*Collected data entries*
◇ ◇ ◇ ◇

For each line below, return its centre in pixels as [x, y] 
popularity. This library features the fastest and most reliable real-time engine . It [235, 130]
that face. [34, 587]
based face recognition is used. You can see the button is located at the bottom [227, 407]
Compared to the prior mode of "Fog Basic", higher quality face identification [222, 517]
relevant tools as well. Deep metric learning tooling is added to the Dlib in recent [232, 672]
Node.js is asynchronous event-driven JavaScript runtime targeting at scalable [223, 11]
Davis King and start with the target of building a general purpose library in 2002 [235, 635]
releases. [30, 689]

◇ ◇ ◇ ◇

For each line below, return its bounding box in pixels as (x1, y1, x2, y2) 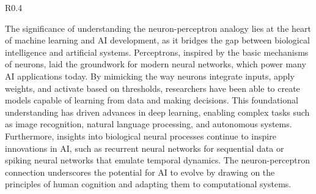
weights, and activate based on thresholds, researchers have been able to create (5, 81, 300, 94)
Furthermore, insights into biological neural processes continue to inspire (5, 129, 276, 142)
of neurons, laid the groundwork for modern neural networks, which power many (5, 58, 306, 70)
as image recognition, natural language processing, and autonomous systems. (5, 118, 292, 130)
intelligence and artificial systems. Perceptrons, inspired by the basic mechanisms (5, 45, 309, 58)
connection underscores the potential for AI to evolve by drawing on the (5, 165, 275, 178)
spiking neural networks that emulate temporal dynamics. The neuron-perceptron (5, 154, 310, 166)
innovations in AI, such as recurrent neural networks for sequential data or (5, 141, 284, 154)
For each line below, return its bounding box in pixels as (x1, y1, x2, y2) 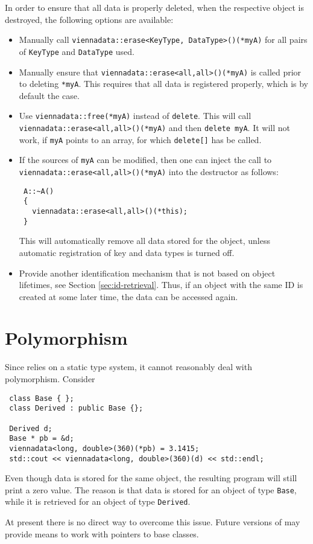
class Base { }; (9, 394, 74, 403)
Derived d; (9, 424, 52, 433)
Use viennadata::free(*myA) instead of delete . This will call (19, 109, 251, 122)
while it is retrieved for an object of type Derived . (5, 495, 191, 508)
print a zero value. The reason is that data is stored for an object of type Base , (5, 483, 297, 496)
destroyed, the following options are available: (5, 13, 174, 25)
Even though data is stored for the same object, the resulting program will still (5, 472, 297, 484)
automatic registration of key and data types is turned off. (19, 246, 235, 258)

◇ ◇ ◇ ◇

*To do*
Would you print exactly, and only, the lines of the data above from the line with "that face. [34, 587]" through the line with "relevant tools as", inclusive?

*Exercise response*
that face. [34, 587]
based face recognition is used. You can see the button is located at the bottom [227, 407]
Compared to the prior mode of "Fog Basic", higher quality face identification [222, 517]
relevant tools as well. Deep metric learning tooling is added to the Dlib in recent [232, 672]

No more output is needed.